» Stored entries
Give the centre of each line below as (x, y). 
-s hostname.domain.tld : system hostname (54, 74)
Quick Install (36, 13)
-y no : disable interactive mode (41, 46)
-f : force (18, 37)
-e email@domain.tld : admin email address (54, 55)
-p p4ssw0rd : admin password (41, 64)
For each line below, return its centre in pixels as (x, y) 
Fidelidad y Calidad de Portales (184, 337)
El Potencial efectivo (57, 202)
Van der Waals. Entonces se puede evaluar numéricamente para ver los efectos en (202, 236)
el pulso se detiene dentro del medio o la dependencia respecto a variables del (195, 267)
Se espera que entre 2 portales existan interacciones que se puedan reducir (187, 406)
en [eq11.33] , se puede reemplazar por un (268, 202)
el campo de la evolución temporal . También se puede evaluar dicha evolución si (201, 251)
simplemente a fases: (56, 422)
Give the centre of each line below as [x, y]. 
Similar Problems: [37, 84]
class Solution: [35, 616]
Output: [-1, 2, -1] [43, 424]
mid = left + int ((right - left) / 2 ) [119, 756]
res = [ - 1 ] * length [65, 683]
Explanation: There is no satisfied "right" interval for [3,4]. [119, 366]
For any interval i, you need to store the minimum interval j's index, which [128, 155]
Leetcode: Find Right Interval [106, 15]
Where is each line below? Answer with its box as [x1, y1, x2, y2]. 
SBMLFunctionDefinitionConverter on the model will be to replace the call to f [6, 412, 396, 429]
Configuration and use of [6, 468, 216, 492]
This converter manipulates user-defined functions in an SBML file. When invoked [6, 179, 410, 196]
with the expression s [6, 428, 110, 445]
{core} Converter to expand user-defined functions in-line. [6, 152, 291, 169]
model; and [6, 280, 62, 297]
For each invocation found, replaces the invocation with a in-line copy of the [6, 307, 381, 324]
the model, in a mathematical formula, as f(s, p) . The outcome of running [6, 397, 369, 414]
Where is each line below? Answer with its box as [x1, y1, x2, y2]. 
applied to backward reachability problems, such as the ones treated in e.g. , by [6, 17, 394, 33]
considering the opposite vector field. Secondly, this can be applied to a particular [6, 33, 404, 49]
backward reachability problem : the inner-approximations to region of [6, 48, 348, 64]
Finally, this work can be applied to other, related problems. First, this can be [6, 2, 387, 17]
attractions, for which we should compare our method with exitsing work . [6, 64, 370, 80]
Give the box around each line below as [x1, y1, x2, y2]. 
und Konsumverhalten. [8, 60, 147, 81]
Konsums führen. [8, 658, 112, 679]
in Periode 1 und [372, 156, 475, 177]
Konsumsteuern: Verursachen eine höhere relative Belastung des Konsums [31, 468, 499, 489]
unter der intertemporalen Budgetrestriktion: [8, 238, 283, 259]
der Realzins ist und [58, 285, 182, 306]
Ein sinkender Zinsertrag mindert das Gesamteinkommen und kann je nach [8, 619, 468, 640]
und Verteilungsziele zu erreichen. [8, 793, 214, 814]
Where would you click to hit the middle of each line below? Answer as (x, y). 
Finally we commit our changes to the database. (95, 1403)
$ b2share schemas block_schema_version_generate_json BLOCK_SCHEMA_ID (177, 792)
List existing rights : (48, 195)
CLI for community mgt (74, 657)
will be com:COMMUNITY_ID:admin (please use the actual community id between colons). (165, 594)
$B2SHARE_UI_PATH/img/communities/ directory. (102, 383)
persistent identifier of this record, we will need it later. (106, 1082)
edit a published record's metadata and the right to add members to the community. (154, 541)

--

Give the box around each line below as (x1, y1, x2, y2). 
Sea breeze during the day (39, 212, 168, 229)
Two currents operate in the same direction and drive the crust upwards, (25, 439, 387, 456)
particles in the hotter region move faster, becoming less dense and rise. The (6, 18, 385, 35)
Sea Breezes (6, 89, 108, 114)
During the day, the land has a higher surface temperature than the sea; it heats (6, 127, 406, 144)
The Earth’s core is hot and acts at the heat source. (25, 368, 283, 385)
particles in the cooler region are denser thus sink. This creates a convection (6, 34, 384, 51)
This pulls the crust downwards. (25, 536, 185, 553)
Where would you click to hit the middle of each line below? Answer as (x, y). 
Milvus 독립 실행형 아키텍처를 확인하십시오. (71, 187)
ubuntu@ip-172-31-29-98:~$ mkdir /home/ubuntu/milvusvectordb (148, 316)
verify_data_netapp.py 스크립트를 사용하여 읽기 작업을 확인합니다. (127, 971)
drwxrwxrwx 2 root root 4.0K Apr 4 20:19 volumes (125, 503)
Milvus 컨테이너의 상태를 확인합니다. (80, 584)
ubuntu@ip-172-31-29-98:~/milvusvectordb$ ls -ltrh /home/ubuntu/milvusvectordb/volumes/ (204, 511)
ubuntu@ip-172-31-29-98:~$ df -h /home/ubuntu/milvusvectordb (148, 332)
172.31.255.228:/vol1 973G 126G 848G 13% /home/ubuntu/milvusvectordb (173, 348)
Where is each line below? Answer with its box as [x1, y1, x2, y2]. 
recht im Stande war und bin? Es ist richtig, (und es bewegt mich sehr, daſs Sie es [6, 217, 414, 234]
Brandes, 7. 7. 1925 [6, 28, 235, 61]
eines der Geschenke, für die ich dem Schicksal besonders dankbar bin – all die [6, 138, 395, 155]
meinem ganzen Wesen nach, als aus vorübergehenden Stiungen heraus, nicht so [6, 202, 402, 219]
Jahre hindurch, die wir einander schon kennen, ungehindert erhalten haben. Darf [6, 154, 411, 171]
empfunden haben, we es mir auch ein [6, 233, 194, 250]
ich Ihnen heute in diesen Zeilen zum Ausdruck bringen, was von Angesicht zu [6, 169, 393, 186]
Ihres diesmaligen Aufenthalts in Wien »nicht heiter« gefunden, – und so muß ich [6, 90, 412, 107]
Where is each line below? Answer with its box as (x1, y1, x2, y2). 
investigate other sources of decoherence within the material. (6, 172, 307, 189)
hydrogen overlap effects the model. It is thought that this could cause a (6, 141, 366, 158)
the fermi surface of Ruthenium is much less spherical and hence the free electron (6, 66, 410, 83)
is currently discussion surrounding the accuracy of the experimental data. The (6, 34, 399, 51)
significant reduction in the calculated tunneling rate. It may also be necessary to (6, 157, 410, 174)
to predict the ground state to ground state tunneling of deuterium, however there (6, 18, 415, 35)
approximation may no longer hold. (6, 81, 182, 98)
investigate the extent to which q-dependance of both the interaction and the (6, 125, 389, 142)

» WHAT TO DO
Print, without alteration, only the lines above between the one holding "Give the centre of each line below as (x, y)." and the one holding "simplemente a fases: (56, 422)", inclusive.

» REPLY TO THE TASK
Give the centre of each line below as (x, y). 
-s hostname.domain.tld : system hostname (54, 74)
Quick Install (36, 13)
-y no : disable interactive mode (41, 46)
-f : force (18, 37)
-e email@domain.tld : admin email address (54, 55)
-p p4ssw0rd : admin password (41, 64)
For each line below, return its centre in pixels as (x, y) 
Fidelidad y Calidad de Portales (184, 337)
El Potencial efectivo (57, 202)
Van der Waals. Entonces se puede evaluar numéricamente para ver los efectos en (202, 236)
el pulso se detiene dentro del medio o la dependencia respecto a variables del (195, 267)
Se espera que entre 2 portales existan interacciones que se puedan reducir (187, 406)
en [eq11.33] , se puede reemplazar por un (268, 202)
el campo de la evolución temporal . También se puede evaluar dicha evolución si (201, 251)
simplemente a fases: (56, 422)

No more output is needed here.